Excerpts from a dataset:
* * *

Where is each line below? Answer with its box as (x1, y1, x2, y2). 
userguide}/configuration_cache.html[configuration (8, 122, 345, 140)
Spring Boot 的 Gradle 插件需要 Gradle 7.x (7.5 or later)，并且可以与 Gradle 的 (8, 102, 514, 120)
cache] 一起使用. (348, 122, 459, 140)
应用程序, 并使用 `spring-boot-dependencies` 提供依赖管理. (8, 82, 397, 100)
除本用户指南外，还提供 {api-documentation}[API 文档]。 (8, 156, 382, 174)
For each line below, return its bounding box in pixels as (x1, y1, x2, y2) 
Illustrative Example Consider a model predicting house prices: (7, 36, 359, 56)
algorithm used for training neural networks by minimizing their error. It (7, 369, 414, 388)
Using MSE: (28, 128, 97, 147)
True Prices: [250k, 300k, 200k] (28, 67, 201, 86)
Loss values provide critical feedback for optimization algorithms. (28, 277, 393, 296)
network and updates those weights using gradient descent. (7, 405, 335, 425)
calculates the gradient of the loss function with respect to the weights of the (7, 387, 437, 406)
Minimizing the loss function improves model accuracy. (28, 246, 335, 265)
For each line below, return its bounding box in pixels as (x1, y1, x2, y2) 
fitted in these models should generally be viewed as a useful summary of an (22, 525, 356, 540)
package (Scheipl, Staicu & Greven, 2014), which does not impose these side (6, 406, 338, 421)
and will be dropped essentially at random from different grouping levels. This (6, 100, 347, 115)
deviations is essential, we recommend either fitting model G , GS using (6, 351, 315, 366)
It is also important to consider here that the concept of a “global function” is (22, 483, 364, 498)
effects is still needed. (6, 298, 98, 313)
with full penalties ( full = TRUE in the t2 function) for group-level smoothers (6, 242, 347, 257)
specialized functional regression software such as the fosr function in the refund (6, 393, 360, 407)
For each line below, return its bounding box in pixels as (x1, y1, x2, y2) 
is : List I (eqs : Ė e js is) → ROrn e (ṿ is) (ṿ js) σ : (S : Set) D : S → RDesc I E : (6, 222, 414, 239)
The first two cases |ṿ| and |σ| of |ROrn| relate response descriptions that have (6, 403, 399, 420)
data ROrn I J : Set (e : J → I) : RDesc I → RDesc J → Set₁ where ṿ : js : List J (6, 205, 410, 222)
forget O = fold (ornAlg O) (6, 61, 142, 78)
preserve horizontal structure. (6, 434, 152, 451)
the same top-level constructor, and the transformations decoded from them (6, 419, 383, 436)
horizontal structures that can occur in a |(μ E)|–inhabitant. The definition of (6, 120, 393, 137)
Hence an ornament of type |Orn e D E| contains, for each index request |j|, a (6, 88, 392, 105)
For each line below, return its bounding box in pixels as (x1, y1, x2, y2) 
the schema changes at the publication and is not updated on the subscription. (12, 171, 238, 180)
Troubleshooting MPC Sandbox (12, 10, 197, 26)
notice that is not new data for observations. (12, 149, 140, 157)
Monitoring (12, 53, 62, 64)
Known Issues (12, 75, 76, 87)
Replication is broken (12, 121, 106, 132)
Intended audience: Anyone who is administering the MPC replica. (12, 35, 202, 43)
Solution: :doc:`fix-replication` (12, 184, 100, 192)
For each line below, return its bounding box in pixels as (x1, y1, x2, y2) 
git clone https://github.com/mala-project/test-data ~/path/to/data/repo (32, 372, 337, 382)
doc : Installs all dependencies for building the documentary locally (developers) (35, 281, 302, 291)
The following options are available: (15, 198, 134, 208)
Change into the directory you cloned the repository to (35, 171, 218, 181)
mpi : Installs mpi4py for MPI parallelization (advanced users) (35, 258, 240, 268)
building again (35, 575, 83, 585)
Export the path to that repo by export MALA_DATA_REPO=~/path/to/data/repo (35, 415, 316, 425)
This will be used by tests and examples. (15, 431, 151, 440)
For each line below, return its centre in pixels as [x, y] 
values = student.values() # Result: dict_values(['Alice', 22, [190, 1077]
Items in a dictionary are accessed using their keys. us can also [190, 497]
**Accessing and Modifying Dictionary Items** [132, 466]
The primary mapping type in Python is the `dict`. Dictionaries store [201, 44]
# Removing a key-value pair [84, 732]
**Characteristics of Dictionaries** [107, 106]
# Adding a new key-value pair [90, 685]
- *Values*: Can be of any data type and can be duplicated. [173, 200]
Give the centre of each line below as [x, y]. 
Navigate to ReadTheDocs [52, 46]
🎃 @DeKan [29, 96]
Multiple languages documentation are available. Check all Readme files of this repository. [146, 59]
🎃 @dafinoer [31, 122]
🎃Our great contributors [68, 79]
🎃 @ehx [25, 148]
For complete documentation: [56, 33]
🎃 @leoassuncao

* * *

WHAT YOU SHOULD DO:
Each line from the top of the records above through the line containing "network and updates" needs to be transcribed exactly, and no line after it.

WRITTEN RESPONSE:
Where is each line below? Answer with its box as (x1, y1, x2, y2). 
userguide}/configuration_cache.html[configuration (8, 122, 345, 140)
Spring Boot 的 Gradle 插件需要 Gradle 7.x (7.5 or later)，并且可以与 Gradle 的 (8, 102, 514, 120)
cache] 一起使用. (348, 122, 459, 140)
应用程序, 并使用 `spring-boot-dependencies` 提供依赖管理. (8, 82, 397, 100)
除本用户指南外，还提供 {api-documentation}[API 文档]。 (8, 156, 382, 174)
For each line below, return its bounding box in pixels as (x1, y1, x2, y2) 
Illustrative Example Consider a model predicting house prices: (7, 36, 359, 56)
algorithm used for training neural networks by minimizing their error. It (7, 369, 414, 388)
Using MSE: (28, 128, 97, 147)
True Prices: [250k, 300k, 200k] (28, 67, 201, 86)
Loss values provide critical feedback for optimization algorithms. (28, 277, 393, 296)
network and updates those weights using gradient descent. (7, 405, 335, 425)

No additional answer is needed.